Tuesday, November 08, 2005

Consultant hires engineer to make an "exact clone" of LibraryThing

Cole Consulting recently posted a request on GetAFreelancer.com for an engineer to produce "an exact clone" of LibraryThing, giving $100-300 as its desired price. An Indian engineer won the bid at $260. (The engineer gave his hourly as $10, which makes for 26 hours of programming. I wish him good luck with that!)

Some things for Mr. Cole to consider:
  • People can of course makes sites like LibraryThing in many ways, but an "exact clone" would certainly infringe on my intellectual property.
  • I have added a strong anti-reverse engineering clause to the terms of service. These terms are enforceable in New York and Texas (Cole's whereabouts are variously given). I'm not sure about Amritsar.
  • LibraryThing is social software. You'd need to clone a lot more than the code...

25 Comments:

Blogger Tim said...

Incidentally, the site went down at 3:00 under a cripling wave of traffic (a spider?). I will see what I can do to prevent that.

11/08/2005 3:51 PM  
Blogger . said...

Good grief. Some people!

As you say, it isn't just about the software though. Much good may his exact clone of that do him if he gets it...

11/08/2005 4:21 PM  
Anonymous Anonymous said...

Good luck, but I'm sad to say you only have as many rights those you can afford to defend.

11/08/2005 4:30 PM  
Anonymous Anonymous said...

I will refrain from cursing, but that's just crazy.

11/08/2005 4:55 PM  
Blogger lucy tartan said...

Imitation is the sincerest form of flattery. *big shrug*

11/08/2005 5:03 PM  
Blogger chamekke said...

Tim, the fact that they're looking for a cheap clone is exactly why they're going to fail. What makes LibraryThing special is Tim Spalding - namely, your dedication, your developer skills, and especially the willingness and zest with which you solicit and implement user ideas.

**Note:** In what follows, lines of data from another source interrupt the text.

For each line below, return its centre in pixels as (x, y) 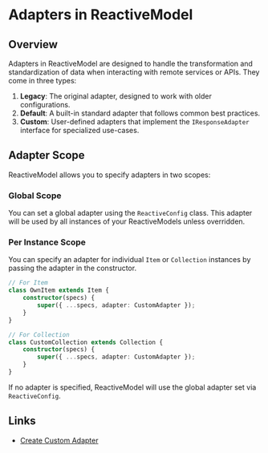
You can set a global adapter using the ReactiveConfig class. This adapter (130, 213)
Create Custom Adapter (59, 440)
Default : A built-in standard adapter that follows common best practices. (140, 113)
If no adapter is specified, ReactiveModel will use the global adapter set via (132, 387)
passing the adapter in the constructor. (73, 268)
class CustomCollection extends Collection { (85, 342)
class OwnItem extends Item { (59, 290)
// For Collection (39, 334)
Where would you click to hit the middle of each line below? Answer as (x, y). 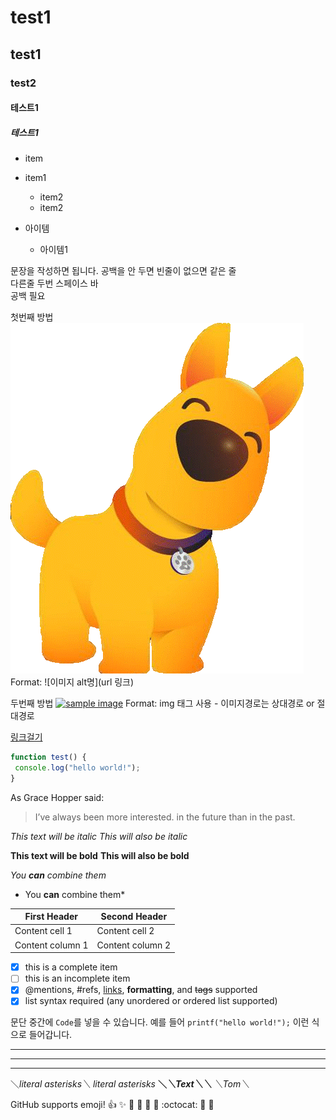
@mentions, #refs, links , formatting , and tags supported (141, 990)
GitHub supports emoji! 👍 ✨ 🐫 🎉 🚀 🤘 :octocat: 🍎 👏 (112, 1105)
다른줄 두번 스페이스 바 (54, 283)
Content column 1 (51, 945)
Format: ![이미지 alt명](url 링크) (72, 682)
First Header (51, 917)
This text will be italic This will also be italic (99, 836)
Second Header (134, 917)
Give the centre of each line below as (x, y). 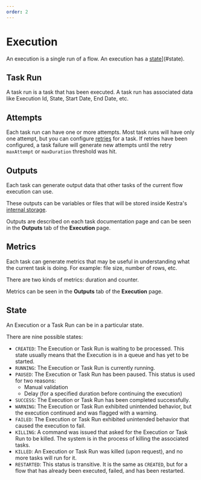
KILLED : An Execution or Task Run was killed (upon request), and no (99, 451)
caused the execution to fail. (50, 426)
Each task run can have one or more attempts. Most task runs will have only (101, 132)
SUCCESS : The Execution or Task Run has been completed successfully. (102, 399)
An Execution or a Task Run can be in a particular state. (75, 325)
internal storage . (27, 210)
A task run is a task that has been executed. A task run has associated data (100, 92)
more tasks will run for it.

I have no idea whether this pathetic attempt to "clone" your idea is actionable, but I do think they're going to fall flat on their corporate face.

Sheesh.

11/08/2005 5:51 PM  
Anonymous Anonymous said...

It means that LibraryThing is attractive and interesting to other business owners. It's a good sign. You will soon or later be offered a lot of money to sell the site. LibraryThing is unique, I agree with chamekke, because of YOU, and the social aspect of us users building somehow a book-lovers family. LibraryThing is just great and no one will be able to copy it. You win.

11/08/2005 6:31 PM  
Anonymous Anonymous said...

I see that Cole consulting claims to have been established in 1995 and to assist people with e-commerce, web development, and so on. And yet their own website is pathetic. The "products" tag leads to a page that says only "coming soon", either because they have no products beyond the one they're planning to steal from you, or because their claim to be able to handle web development is an overstatement of their actual abilities. Or both, of course.

I wouldn't worry about these people. Any firm that isn't willing to put in the work themselves is not going to come up with a credible alternative. And an exact clone, as you point out, would be theft. (And very unpopular, which is kinda a problem with social software...)

11/08/2005 7:01 PM  
Anonymous Anonymous said...

I've had a look at the "terms and conditions" and spotted a typo:

In the following sentence, "LibraryThing retains all rights, title, and interest in the and to its software, and any rights no granted in these terms are reserved by LibraryThing."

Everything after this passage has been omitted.